§ Task requirements
Below is a set of entries. Print the line that contains "best example would" and every later line word for word, through the final one.

--- --- ---

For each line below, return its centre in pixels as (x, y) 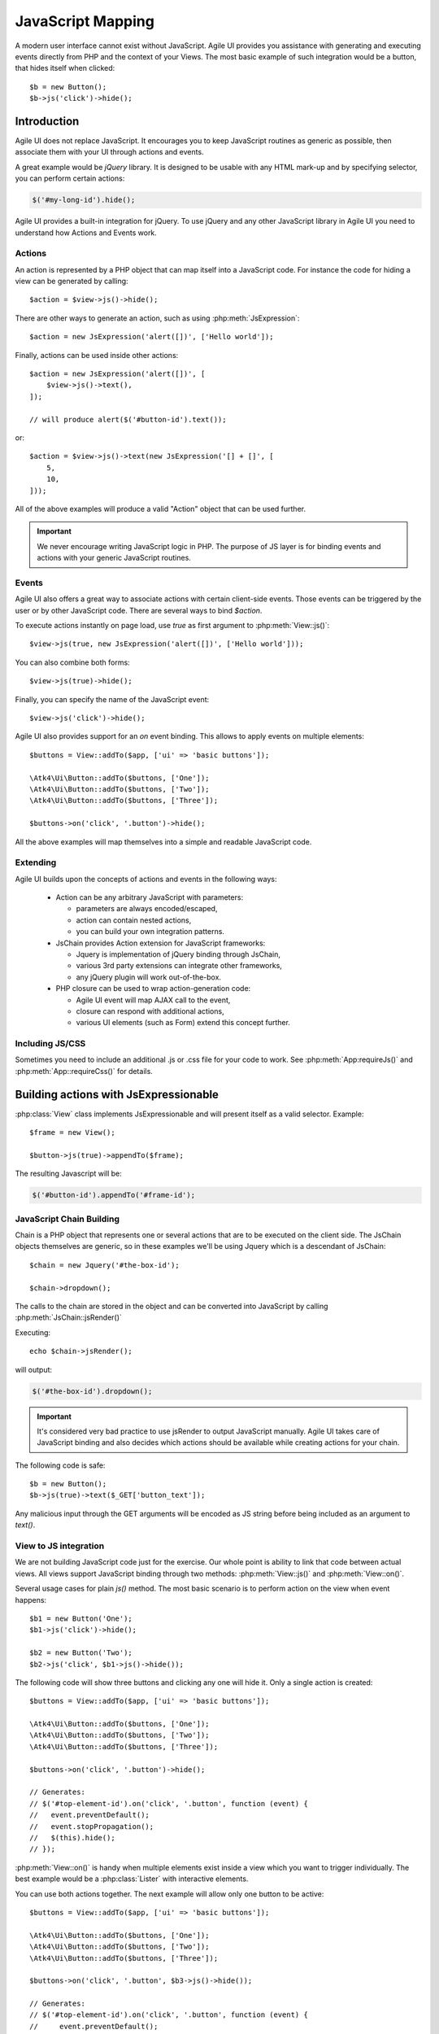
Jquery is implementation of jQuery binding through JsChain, (178, 954)
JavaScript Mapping (85, 21)
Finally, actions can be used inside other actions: (97, 355)
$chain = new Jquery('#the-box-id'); (105, 1265)
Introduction (47, 121)
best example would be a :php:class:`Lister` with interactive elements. (132, 1879)
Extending (36, 862)
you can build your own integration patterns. (150, 932)

--- --- ---

§ Output below
best example would be a :php:class:`Lister` with interactive elements. (132, 1879)
Extending (36, 862)
you can build your own integration patterns. (150, 932)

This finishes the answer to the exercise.